Science and technology are often terms used interchangeably or in conjunction with each other, but they are distinct in many ways. One thing that sets them apart are their goals. 'The goal of science is the pursuit of knowledge for it's own sake while the goal of technology is to create products that solve problems and improve human life(Source).' Technology is essentially just the practical application of science, a consequence of science and engineering.

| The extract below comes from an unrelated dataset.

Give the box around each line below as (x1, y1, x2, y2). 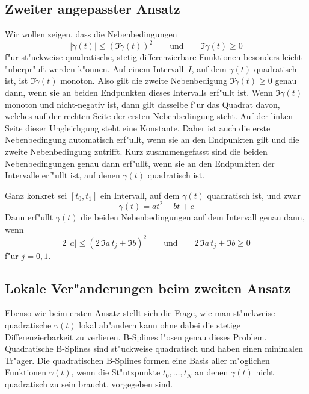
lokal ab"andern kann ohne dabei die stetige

Can an NLP classifier be used to determine which subreddit a given post came from, science or technology? If so, how well can it accurately distinguish subreddit posts and what models do best?
- Presentation_Models
- Basic Models
- Pipeline & GridSearch Models
- data
- all.csv
- science.csv
- test.csv
- Project 3 Presentation.pdf
- README.md
- 10,000 Subreddit posts taken from 7/9/2020 - 8/31/2020
- 5000 Science Subreddit Posts
- 5000 Technology Subreddit Posts
- The data has 7 columns:
- 5 categorical
- 1 boolean
- 1 continuous
Feature | Type | Description |
---|---|---|
title | categorical | title of the subreddit post |
created_utc | continuous | epoch time / when the post was created |
selftext | categorical | subreddit post |
subreddit | categorical | subreddit the post was located in |
author | categorical | author of the post |
media_only | boolean | was the post media only |
permalink | categorical | url for the given post |
Out of 12 models run, 4 simple and 8 pipelines, two models were able to predict whether a post was from the Science or the Technology subreddit with 89.36% accuracy. The first model used the TF-IDF Vectorizer and Naive Bayes, and no grid search was needed to get the 89.36% accuracy. The second model used a Lemmetizer, TF-IDF Vectorizer, and Logistic Regression to achieve an 89.36% accuracy, and a grid search was needed to determine the best hyperparameters. Considering all of the modeling I did with Naive Bayes and Logistic Regression, I don't think it will have a significant change in accuracy than what I was able to achieve in this project. In order to get a higher accuracy, I believe it would be worth exploring other modeling techniques such as KNN, SVM or Neural Networks. Also, I would look into adding more features, doing more data cleaning, and collecting more data.